REQUIRED WORK: Below are some entries; report how many of their lines contain the word "patches", giving nothing besides the number.

Entries taken from a collection:
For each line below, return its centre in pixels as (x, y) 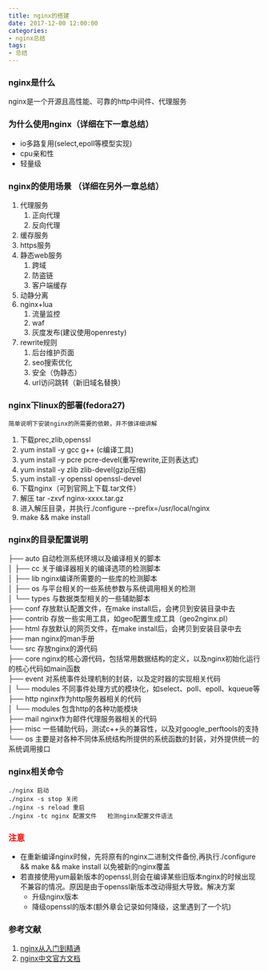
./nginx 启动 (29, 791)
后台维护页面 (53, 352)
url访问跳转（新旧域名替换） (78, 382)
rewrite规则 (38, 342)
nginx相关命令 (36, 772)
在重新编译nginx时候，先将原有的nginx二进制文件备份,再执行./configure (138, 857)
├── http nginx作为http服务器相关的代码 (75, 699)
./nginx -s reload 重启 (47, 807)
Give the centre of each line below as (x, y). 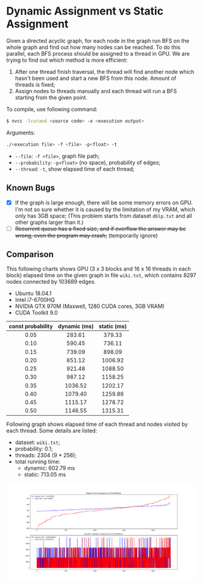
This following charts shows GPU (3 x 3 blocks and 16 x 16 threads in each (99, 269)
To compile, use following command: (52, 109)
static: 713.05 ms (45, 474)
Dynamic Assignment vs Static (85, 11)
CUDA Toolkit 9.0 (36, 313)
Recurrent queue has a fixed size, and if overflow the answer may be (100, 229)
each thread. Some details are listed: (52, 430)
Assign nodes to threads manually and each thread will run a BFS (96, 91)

==

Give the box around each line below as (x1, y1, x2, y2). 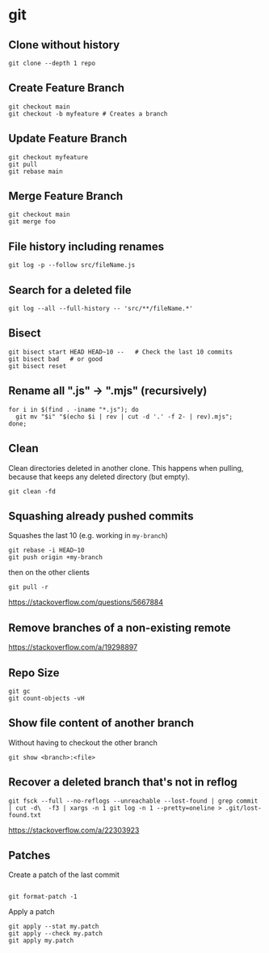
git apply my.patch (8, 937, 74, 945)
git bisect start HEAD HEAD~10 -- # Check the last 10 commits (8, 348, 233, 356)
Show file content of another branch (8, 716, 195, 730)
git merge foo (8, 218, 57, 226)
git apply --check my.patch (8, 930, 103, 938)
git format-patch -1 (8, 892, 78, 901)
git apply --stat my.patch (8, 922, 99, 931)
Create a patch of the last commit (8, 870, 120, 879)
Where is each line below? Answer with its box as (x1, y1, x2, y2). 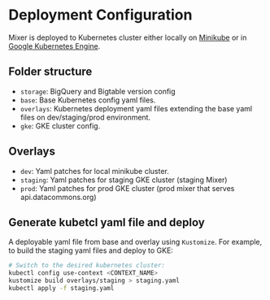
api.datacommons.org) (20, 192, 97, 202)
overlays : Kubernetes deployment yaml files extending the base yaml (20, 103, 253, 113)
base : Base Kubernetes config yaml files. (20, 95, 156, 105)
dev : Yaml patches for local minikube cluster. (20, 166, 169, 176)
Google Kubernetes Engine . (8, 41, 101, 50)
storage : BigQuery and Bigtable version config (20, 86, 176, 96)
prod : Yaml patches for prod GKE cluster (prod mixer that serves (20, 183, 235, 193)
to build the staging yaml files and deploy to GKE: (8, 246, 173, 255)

ANSWER FOR THIS EXERCISE: 2